On distingue classiquement 3 formes d’incontinence urinaire :

  • l’incontinence urinaire d’effort caractérisée par une fuite involontaire d’urine, par l’urètre (le méat urétral), survenant à l’occasion d’un effort physique, à la toux et aux éternuements. Il s’agit d’une fuite en jet, peu abondante, de survenue brutale au moment d’un effort, le plus souvent en position debout, sans sensation de besoin préalable.
  • l’incontinence urinaire par urgences mictionnelles  caractérisée par une fuite involontaire d’urine, accompagnée ou immédiatement précédée d’un besoin urgent et irrépressible d’uriner aboutissant à une miction ne pouvant être différée et retenue. La terminologie d’incontinence par impériosités ou incontinence par hyperactivité vésicale peut aussi être utilisée.

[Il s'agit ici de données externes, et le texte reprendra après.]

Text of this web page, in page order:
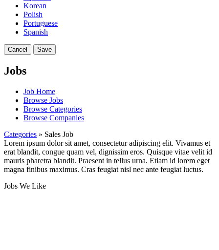
Korean
Polish
Portuguese
Spanish
Cancel Save
Jobs
Job Home
Browse Jobs
Browse Categories
Browse Companies
Categories » Sales Job
Lorem ipsum dolor sit amet, consectetur adipiscing elit. Vivamus et
erat blandit, congue quam vel, dignissim eros. Quisque vitae velit id
mauris pharetra blandit. Praesent in tellus urna. Etiam id lorem eget
magna finibus maximus. Cras feugiat nisl nec ante feugiat luctus.
Jobs We Like
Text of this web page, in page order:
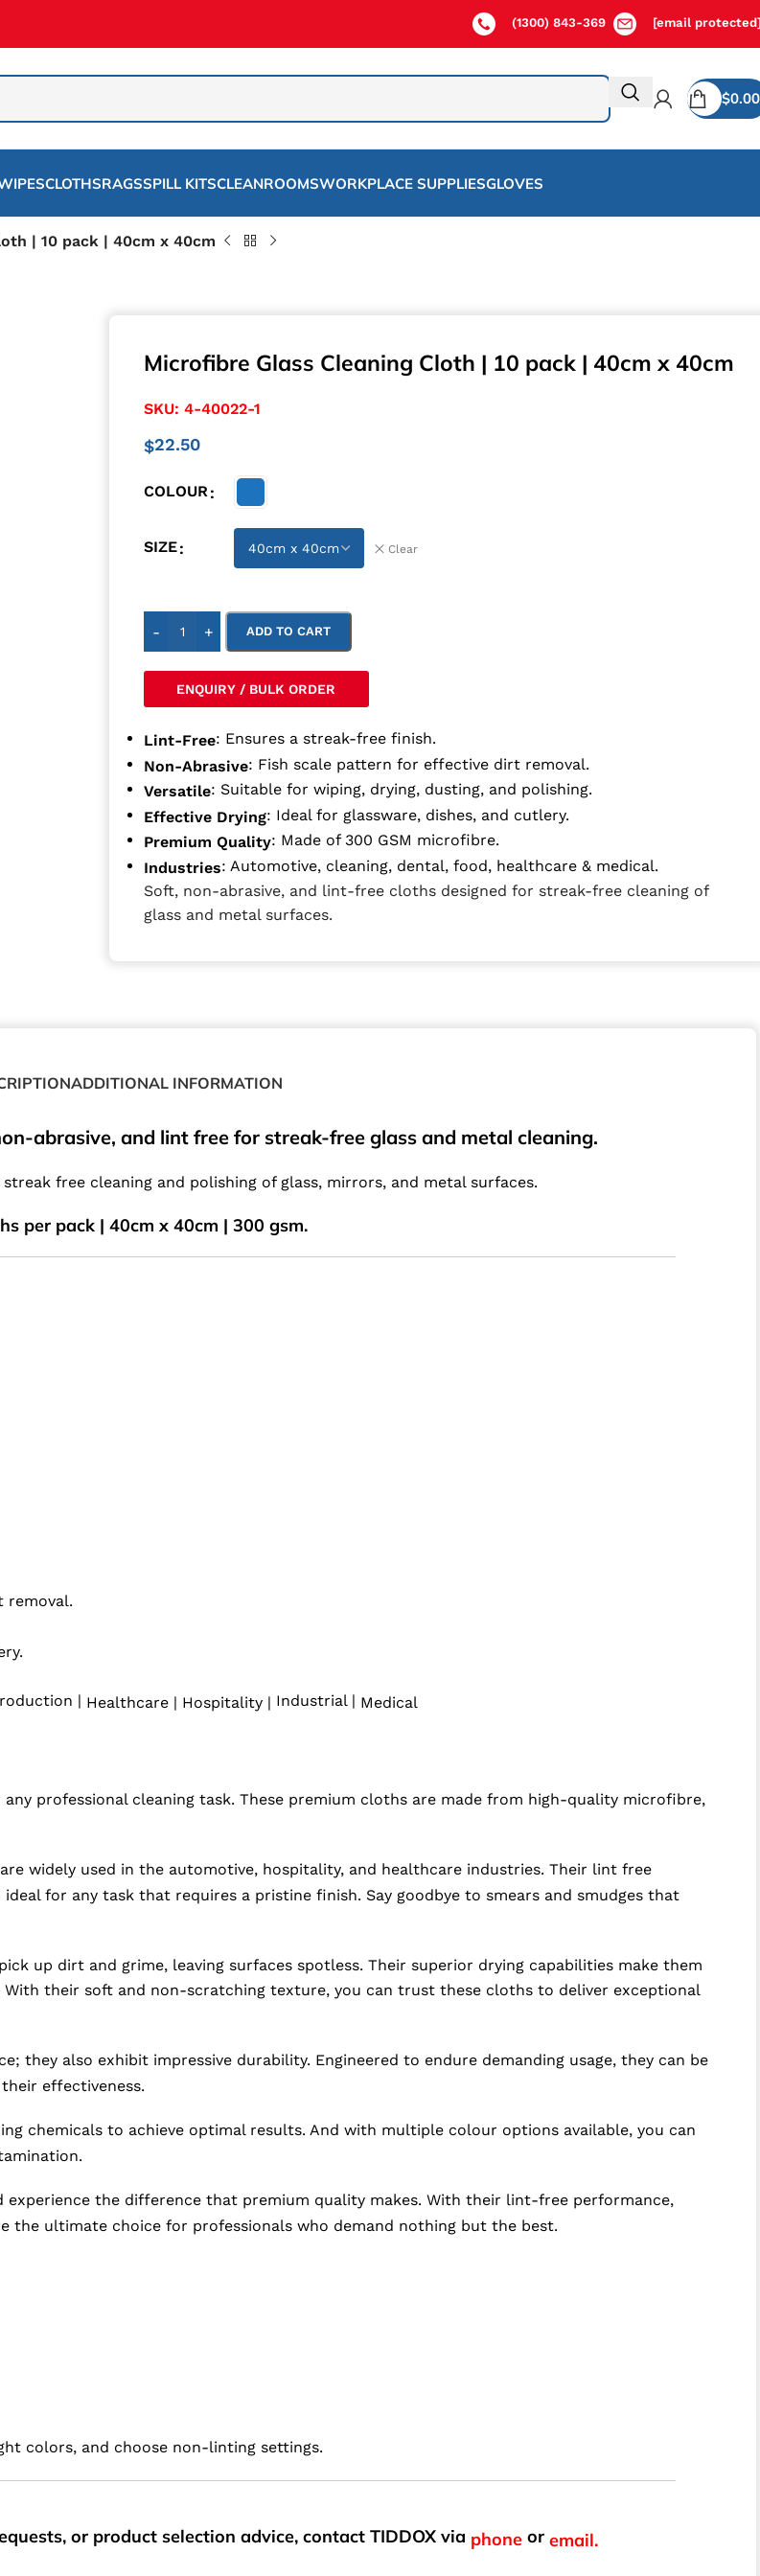
(1300) 843-369 [email
$0.00
CLOTHSRAGSSPILL KITSCLEANROOMSWORKPLACE SUPPLIESGLOVES
| 10 pack | 40cm x 40cm
Microfibre Glass Cleaning Cloth | 10 pack | 40cm x 40cm
SKU:4-40022-1
$22.50
COLOUR
SIZE Clear
- + ADD TO CART
ENQUIRY / BULK ORDER
Lint-Free: Ensures a streak-free finish.
Non-Abrasive: Fish scale pattern for effective dirt removal.
Versatile: Suitable for wiping, drying, dusting, and polishing.
Effective Drying: Ideal for glassware, dishes, and cutlery.
Premium Quality: Made of 300 GSM microfibre.
Industries: Automotive, cleaning, dental, food, healthcare & medical.
Soft, non-abrasive, and lint-free cloths designed for streak-free cleaning of
glass and metal surfaces.
ADDITIONAL INFORMATION
abrasive, and lint free for streak-free glass and metal cleaning.
free cleaning and polishing of glass, mirrors, and metal surfaces.
per pack | 40cm x 40cm | 300 gsm.
removal.
| Healthcare | Hospitality | Industrial | Medical
professional cleaning task. These premium cloths are made from high-quality microfibre,
widely used in the automotive, hospitality, and healthcare industries. Their lint free
for any task that requires a pristine finish. Say goodbye to smears and smudges that
up dirt and grime, leaving surfaces spotless. Their superior drying capabilities make them
With their soft and non-scratching texture, you can trust these cloths to deliver exceptional
they also exhibit impressive durability. Engineered to endure demanding usage, they can be
effectiveness.
chemicals to achieve optimal results. And with multiple colour options available, you can
experience the difference that premium quality makes. With their lint-free performance,
the ultimate choice for professionals who demand nothing but the best.
colors, and choose non-linting settings.
or product selection advice, contact TIDDOX via phone or email.

  • l’incontinence urinaire mixte combine les deux types d’incontinence prédéfinie

Les études montrent que peu de personnes sont prises en charge alors même que des traitements existent. La gêne ou la fatalité des sujets face à l’incontinence urinaire les empêchent de consulter. Les personnes ne souffrant d’aucun trouble vident leur vessie entre 4 et 8 fois par cycle de 24 heures alors que certaines personnes souffrant d’incontinence urinaire vont devoir uriner plusieurs fois durant la nuit ou subir des fuites d’urines lors de certaines activités voire ne pas pouvoir se retenir en attendant d’aller aux toilettes.